Open Randomized Trial Evaluating Four Anti-pneumococcal Vaccine Strategies With Fractionated Doses of Non Conjugate Polysaccharide Vaccine to Prevent Hyporesponse in Healthy Volunteers (HYPOPNEUMO)

This study is ongoing, but not recruiting participants.
Sponsor:
Information provided by (Responsible Party):
Assistance Publique - Hôpitaux de Paris
ClinicalTrials.gov Identifier:
NCT02279589
First received: October 16, 2014
Last updated: March 24, 2017
Last verified: March 2017
  Purpose

Immune response analysis after the combination of PCV13 and PPV23 will lead to evaluate if a prime with PCV13 help to obtain a good response to repeated dose of PPV23.The hyporesponsiveness following the unconjugated vaccine is associated with high polysaccharide antigen concentration. Several issues limit the development and recommendation of anti-pneumococcal vaccine in adult's patients at risk. Reduced doses of unconjugated polysaccharide antigens would bypass the hyporesponsiveness and maintain the expanded coverage serotype.

A better knowledge of immune response following the combination of two vaccines in adults is essential. In addition, adults are required to be exposed to repeated doses of polysaccharide antigens by vaccine or by natural exposure, it is important to determine the extend and duration of any hyporesponsiveness.

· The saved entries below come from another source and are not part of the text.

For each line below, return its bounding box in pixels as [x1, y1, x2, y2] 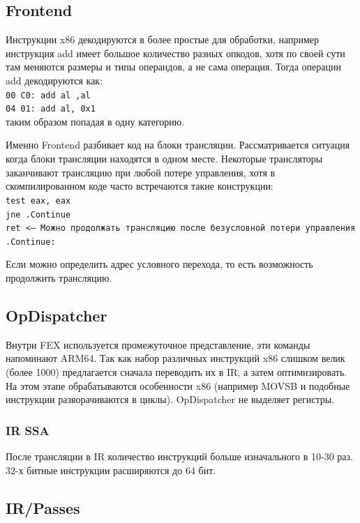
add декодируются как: [6, 73, 103, 87]
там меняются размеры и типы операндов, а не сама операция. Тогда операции [6, 59, 341, 74]
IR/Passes [6, 497, 80, 518]
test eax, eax [6, 195, 71, 206]
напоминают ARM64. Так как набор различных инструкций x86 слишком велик [6, 351, 345, 365]
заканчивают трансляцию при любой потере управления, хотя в [6, 165, 276, 179]
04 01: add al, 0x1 [6, 104, 96, 114]
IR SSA [6, 421, 50, 439]
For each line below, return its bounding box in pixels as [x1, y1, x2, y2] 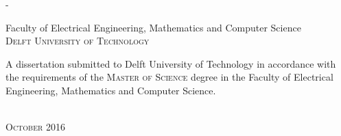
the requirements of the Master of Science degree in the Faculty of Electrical [5, 70, 333, 84]
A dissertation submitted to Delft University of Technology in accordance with [5, 56, 336, 70]
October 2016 [5, 120, 66, 134]
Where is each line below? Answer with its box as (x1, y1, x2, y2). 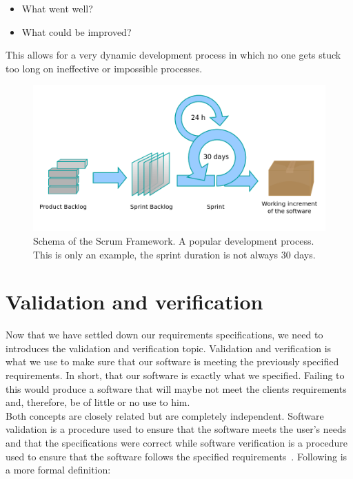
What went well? (21, 1, 93, 15)
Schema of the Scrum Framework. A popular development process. (33, 233, 314, 247)
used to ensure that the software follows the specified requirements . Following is (6, 449, 347, 463)
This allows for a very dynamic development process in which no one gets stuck (6, 48, 341, 62)
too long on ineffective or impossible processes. (6, 61, 203, 75)
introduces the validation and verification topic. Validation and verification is (6, 340, 332, 355)
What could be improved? (21, 24, 132, 39)
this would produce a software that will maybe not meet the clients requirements (6, 381, 347, 396)
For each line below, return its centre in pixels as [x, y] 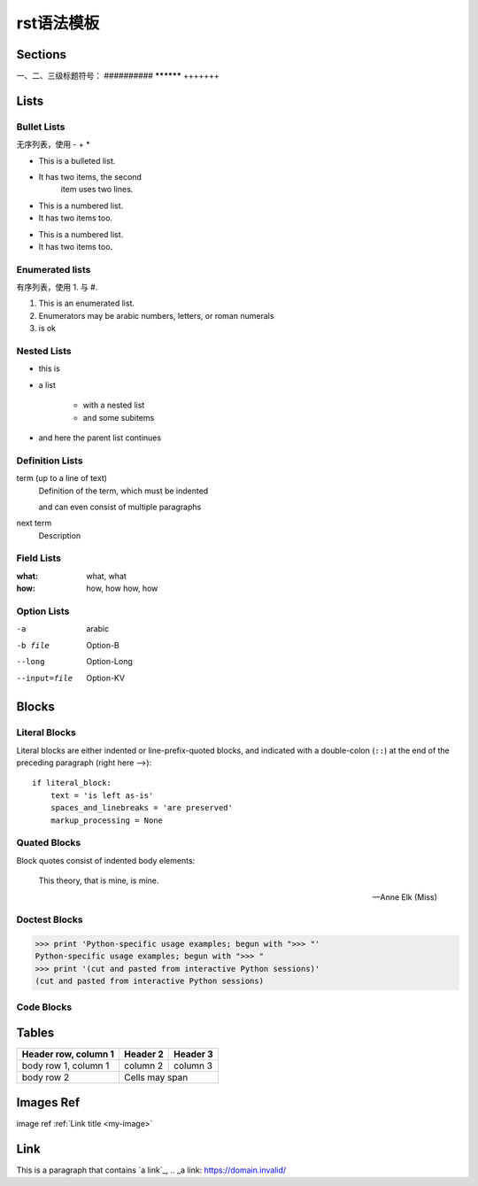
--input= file [45, 678]
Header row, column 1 [68, 1054]
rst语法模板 [58, 23]
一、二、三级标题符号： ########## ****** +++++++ [118, 76]
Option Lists [43, 611]
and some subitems [119, 417]
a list [47, 384]
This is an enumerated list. [86, 303]
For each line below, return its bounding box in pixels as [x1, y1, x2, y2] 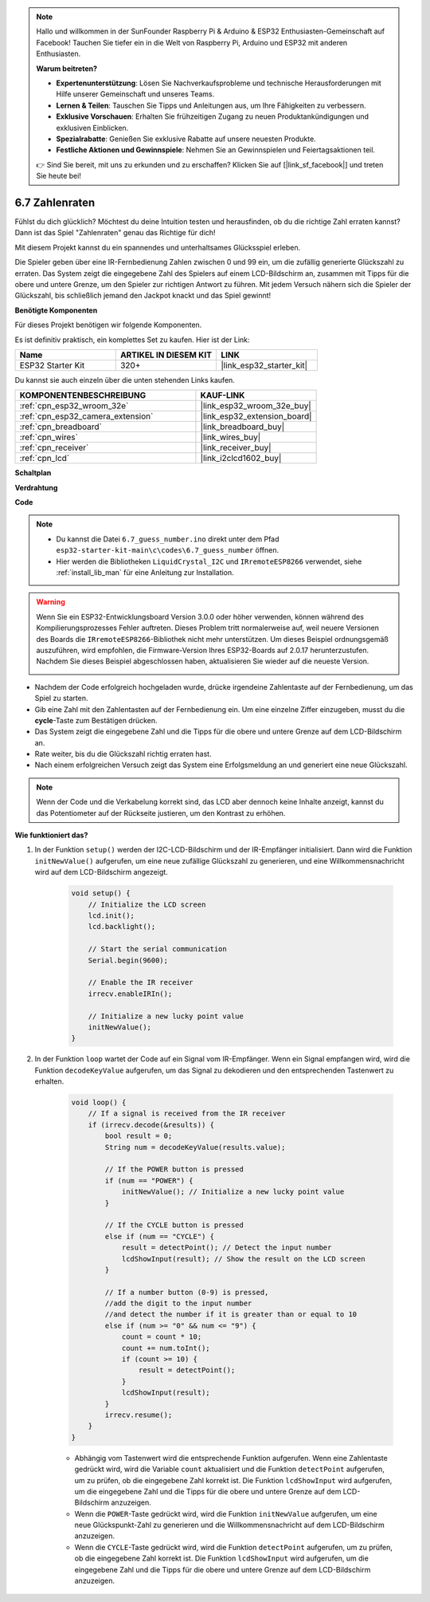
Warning [36, 597, 65, 607]
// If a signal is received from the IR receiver [88, 1109, 286, 1118]
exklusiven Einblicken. [56, 123, 129, 132]
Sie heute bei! [36, 171, 81, 181]
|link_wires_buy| [200, 431, 261, 443]
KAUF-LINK [200, 390, 245, 401]
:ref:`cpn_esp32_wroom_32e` [19, 400, 129, 411]
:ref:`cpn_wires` [19, 431, 79, 443]
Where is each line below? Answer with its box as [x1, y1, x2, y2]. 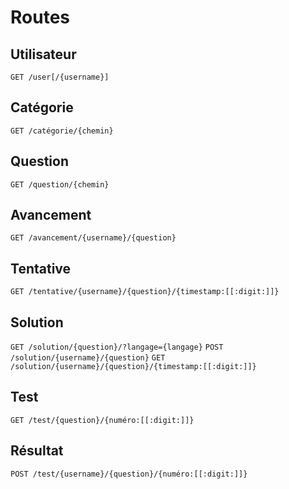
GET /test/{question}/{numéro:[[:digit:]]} [10, 415, 195, 425]
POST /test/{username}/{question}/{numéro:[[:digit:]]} [10, 469, 248, 479]
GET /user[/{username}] [10, 72, 110, 82]
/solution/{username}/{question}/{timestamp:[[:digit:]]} [10, 362, 257, 372]
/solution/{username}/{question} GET [10, 353, 166, 363]
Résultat [10, 442, 64, 460]
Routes [10, 6, 70, 29]
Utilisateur [10, 46, 77, 63]
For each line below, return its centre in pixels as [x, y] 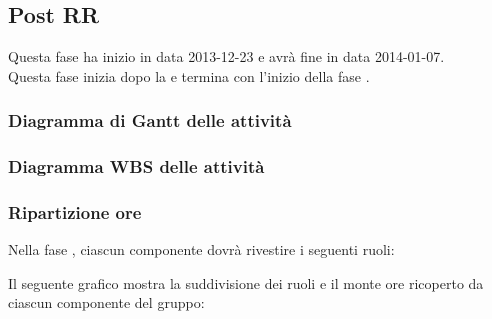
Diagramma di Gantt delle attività [150, 120]
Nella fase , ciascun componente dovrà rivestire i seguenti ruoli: [201, 249]
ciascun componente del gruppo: [106, 302]
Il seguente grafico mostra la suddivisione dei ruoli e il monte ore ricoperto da [246, 282]
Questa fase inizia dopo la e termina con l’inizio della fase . [189, 75]
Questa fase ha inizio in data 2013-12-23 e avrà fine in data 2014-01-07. [226, 56]
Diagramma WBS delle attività [136, 166]
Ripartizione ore [75, 212]
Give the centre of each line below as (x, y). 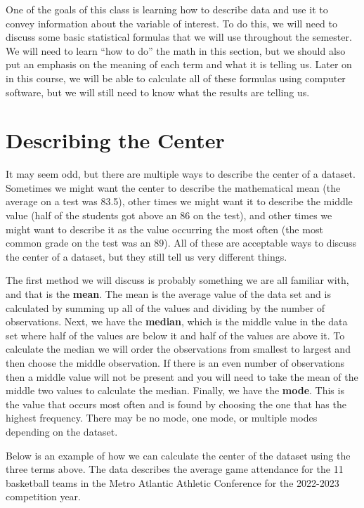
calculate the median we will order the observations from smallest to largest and (178, 349)
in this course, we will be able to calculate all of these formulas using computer (176, 78)
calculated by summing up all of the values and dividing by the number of (165, 307)
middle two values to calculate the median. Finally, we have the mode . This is (175, 390)
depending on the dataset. (62, 431)
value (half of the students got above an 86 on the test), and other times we (169, 215)
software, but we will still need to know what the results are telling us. (158, 92)
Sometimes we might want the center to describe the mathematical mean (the (173, 187)
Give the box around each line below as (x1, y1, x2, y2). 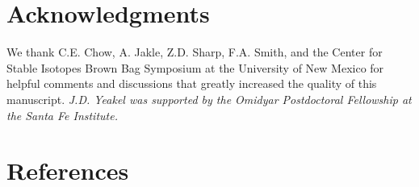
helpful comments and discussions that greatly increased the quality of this (6, 75, 377, 92)
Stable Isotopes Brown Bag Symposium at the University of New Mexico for (6, 59, 384, 76)
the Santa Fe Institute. (6, 106, 118, 123)
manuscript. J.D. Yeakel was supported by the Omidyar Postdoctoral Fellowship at (6, 90, 412, 107)
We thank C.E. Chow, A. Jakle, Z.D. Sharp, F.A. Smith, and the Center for (6, 44, 383, 60)
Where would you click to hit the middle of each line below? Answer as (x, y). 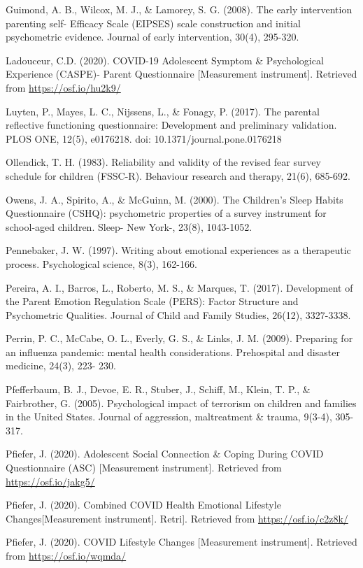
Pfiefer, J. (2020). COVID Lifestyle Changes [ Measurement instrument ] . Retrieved (181, 542)
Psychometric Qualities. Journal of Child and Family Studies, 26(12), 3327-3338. (178, 314)
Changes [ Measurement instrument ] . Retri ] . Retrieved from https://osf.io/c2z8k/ (177, 518)
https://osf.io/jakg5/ (50, 481)
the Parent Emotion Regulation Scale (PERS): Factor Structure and (152, 301)
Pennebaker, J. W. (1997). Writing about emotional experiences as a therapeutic (178, 250)
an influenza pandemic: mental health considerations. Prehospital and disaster (173, 352)
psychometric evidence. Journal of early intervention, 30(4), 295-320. (152, 37)
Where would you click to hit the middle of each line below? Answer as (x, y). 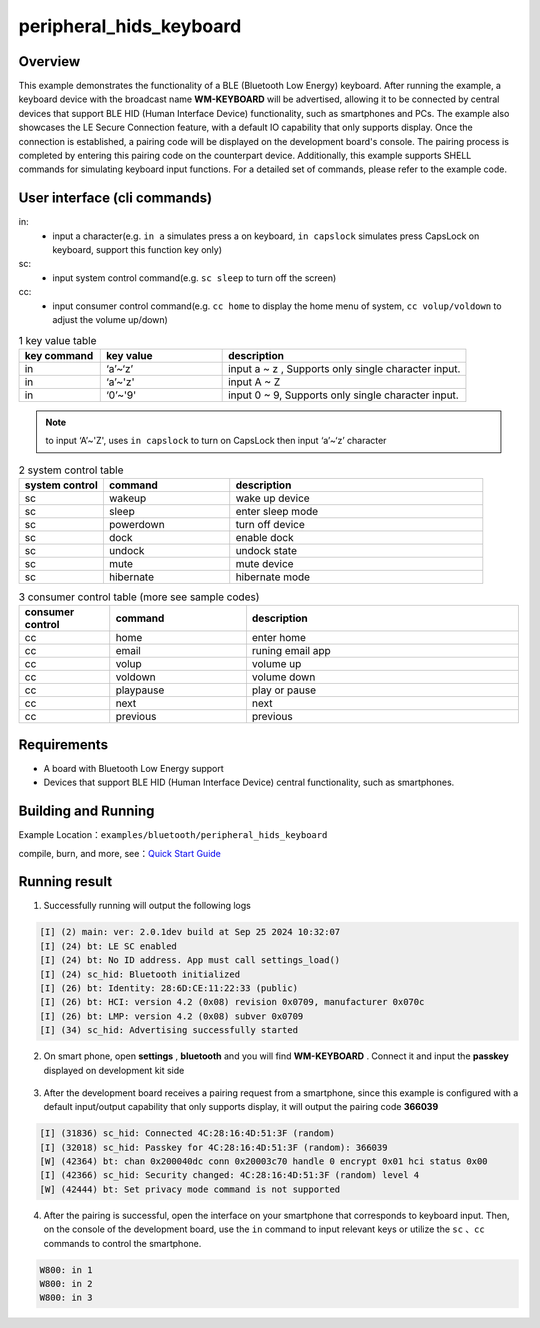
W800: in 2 (66, 1284)
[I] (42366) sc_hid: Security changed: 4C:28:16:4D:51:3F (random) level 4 (229, 1175)
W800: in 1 (66, 1269)
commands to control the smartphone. (122, 1243)
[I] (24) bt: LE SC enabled (108, 946)
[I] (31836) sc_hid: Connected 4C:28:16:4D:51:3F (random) (187, 1133)
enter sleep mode (277, 511)
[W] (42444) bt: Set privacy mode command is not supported (190, 1189)

The main objective is to evaluate if non conjugate polysaccharidique fractionated doses administered after a conjugate vaccine help to avoid hyporesponse in a schedule with repeated injections of pneumococcal polysaccharidique vaccine


Condition Intervention Phase
Pneumococcal Infection Biological: Pneumo 23® 0,5 Biological: Pneumo 23® 0,1 Biological: Prevenar13® 0,5 Phase 2

Study Type: Interventional
Study Design: Allocation: Randomized
Intervention Model: Parallel Assignment
Masking: None (Open Label)
Primary Purpose: Prevention
Official Title: Open Randomized Trial Evaluating Four Anti-pneumococcal Vaccine Strategies With Fractionated Doses of Non Conjugate Polysaccharide Vaccine to Prevent Hyporesponse in Healthy Volunteers

Resource links provided by NLM:


Further study details as provided by Assistance Publique - Hôpitaux de Paris:

Primary Outcome Measures:
  • Geometric mean antibody titers measured by OpsonoPhagocytose Assay (OPA) at 13 months [ Time Frame: 13 months ]
    The primary end point is the geometric mean antibody titers measured by OPA (OpsonoPhagocytose Assay) for 9 common serotypes to both PPV23 and PCV13 (3, 6B, 7F, 9V, 14,18C, 19A, 19F, 23F), at 1 month after the third dose of vaccine (at M13)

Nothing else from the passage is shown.